## Work order
Quote the data exactly, first line to the line containing "pixels as (x, y)", with no pictures.

## Information given
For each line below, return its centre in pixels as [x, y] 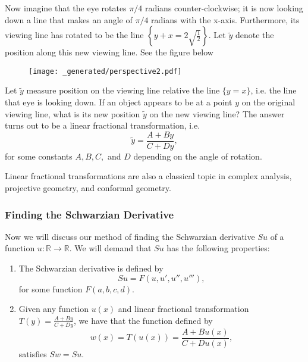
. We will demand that [110, 248]
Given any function [54, 309]
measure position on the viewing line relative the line [123, 90]
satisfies [33, 353]
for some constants [39, 156]
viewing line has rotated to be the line [74, 35]
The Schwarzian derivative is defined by [91, 268]
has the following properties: [218, 248]
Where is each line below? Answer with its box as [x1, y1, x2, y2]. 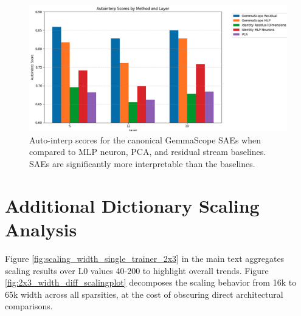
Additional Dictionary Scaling [5, 193, 260, 218]
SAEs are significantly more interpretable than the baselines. [29, 157, 255, 170]
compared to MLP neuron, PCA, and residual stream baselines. [29, 145, 266, 158]
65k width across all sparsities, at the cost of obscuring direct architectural [5, 287, 283, 300]
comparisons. [5, 300, 53, 312]
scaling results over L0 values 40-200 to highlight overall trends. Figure [5, 264, 269, 276]
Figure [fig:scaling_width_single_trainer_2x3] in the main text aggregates [5, 252, 285, 264]
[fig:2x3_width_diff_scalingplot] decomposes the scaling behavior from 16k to [5, 276, 297, 289]
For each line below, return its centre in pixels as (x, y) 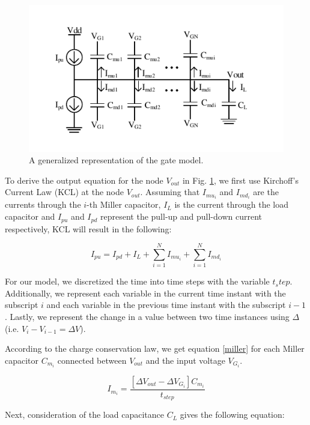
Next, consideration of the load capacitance (84, 414)
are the (266, 192)
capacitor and (30, 216)
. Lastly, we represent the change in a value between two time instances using (147, 317)
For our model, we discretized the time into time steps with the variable (137, 281)
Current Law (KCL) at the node (65, 192)
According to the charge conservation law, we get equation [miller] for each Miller (155, 348)
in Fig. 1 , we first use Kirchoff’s (240, 180)
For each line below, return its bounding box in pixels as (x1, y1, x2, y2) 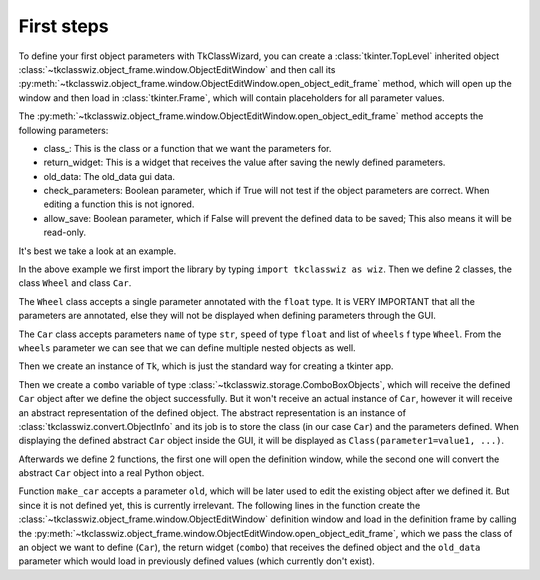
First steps (18, 15, 109, 37)
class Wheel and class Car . (18, 277, 132, 289)
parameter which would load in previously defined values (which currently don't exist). (18, 555, 375, 567)
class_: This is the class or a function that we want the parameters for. (43, 142, 332, 154)
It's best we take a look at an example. (18, 245, 177, 257)
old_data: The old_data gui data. (43, 170, 175, 182)
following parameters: (18, 124, 109, 136)
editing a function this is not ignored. (43, 198, 195, 210)
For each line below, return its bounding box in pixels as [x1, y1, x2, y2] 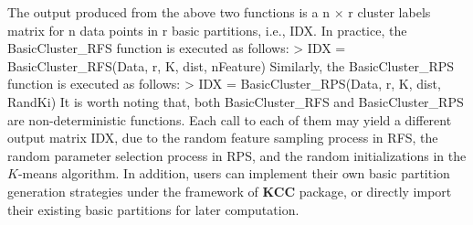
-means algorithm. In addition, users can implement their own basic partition [17, 164, 450, 183]
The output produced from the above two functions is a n [7, 3, 330, 21]
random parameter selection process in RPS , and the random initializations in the [7, 145, 467, 165]
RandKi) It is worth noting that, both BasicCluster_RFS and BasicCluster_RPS [7, 91, 464, 111]
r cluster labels [348, 3, 431, 21]
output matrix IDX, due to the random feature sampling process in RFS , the [7, 128, 438, 147]
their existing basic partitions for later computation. [7, 199, 300, 219]
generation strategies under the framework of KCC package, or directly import [7, 181, 452, 200]
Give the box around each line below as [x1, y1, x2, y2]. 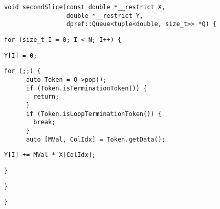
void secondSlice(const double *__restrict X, [4, 4, 165, 11]
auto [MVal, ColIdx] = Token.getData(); [26, 135, 165, 143]
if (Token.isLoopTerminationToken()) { [26, 110, 162, 118]
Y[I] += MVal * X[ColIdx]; [4, 151, 96, 159]
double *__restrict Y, [66, 12, 144, 19]
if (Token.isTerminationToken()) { [26, 84, 147, 92]
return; [33, 93, 59, 101]
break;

## Written reply
For each line below, return its centre in pixels as [x, y] 
. We will demand that [110, 248]
Given any function [54, 309]
measure position on the viewing line relative the line [123, 90]
satisfies [33, 353]
for some constants [39, 156]
viewing line has rotated to be the line [74, 35]
The Schwarzian derivative is defined by [91, 268]
has the following properties: [218, 248]
Where is each line below? Answer with its box as [x1, y1, x2, y2]. 
Additional Dictionary Scaling [5, 193, 260, 218]
SAEs are significantly more interpretable than the baselines. [29, 157, 255, 170]
compared to MLP neuron, PCA, and residual stream baselines. [29, 145, 266, 158]
65k width across all sparsities, at the cost of obscuring direct architectural [5, 287, 283, 300]
comparisons. [5, 300, 53, 312]
scaling results over L0 values 40-200 to highlight overall trends. Figure [5, 264, 269, 276]
Figure [fig:scaling_width_single_trainer_2x3] in the main text aggregates [5, 252, 285, 264]
[fig:2x3_width_diff_scalingplot] decomposes the scaling behavior from 16k to [5, 276, 297, 289]
For each line below, return its centre in pixels as (x, y) 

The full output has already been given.